**Work to be completed:**
Could you please find each line in the records that contains the word "Answer" and copy it?

**Source records:**
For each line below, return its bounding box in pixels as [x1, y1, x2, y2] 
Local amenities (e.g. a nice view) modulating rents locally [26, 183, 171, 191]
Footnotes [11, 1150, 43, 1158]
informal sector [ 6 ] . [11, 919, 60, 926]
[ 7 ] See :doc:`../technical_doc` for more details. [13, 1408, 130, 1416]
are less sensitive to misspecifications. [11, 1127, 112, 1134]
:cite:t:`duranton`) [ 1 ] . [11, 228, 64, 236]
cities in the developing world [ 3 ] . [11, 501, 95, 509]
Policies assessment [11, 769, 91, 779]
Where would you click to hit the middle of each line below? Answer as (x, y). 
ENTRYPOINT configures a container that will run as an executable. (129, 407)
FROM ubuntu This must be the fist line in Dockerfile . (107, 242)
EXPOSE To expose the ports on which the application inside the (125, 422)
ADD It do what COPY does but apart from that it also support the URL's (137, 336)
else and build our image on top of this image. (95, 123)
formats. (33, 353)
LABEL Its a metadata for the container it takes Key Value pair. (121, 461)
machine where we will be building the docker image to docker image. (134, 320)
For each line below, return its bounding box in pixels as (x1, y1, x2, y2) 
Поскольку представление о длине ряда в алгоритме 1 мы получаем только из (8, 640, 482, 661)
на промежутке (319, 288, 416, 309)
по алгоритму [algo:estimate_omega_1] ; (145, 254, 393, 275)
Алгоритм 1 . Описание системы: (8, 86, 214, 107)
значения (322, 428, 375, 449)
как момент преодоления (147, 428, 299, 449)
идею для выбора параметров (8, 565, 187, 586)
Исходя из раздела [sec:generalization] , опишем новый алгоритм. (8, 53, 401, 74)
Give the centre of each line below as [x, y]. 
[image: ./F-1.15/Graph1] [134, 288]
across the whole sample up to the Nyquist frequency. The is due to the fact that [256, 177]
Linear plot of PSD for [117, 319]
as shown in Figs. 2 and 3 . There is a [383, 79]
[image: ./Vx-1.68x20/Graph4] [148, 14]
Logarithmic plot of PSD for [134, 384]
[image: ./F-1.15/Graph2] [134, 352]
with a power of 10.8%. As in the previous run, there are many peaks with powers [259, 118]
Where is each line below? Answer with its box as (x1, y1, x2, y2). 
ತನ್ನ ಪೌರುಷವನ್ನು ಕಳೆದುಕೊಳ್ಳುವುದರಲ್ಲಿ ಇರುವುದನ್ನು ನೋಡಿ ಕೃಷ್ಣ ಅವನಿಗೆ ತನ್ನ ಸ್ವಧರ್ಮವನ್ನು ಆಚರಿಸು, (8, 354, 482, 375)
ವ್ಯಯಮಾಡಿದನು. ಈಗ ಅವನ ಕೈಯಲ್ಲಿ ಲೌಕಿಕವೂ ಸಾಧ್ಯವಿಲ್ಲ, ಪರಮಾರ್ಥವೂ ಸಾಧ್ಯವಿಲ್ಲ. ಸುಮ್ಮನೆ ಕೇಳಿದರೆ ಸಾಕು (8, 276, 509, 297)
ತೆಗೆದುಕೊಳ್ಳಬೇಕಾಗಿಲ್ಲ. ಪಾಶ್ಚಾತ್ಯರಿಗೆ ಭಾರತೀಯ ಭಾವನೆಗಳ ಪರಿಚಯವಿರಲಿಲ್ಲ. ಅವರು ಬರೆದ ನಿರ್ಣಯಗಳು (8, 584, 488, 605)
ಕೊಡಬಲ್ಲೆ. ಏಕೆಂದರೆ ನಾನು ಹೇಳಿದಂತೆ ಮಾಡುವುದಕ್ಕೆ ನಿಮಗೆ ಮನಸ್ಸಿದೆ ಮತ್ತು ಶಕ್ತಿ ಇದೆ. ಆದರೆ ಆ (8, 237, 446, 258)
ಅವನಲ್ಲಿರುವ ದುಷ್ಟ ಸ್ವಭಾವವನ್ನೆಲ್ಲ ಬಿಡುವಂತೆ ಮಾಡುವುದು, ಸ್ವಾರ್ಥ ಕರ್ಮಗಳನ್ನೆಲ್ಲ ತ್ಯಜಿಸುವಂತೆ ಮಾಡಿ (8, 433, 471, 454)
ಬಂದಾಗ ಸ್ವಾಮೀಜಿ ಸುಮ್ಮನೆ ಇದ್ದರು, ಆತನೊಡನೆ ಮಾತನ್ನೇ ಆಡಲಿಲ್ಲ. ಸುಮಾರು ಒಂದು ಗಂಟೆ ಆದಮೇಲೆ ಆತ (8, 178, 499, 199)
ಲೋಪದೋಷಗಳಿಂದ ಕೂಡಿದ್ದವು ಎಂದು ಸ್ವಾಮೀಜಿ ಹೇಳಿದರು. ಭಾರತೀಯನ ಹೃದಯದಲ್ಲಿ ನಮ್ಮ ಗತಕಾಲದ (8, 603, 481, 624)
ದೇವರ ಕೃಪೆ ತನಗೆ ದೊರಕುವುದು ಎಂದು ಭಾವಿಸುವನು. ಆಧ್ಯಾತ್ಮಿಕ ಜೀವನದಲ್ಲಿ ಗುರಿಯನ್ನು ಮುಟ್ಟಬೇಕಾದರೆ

**Solution for this exercise:**
Where would you click to hit the middle of each line below? Answer as (x, y). 
Where is each line below? Answer with its box as (x1, y1, x2, y2). 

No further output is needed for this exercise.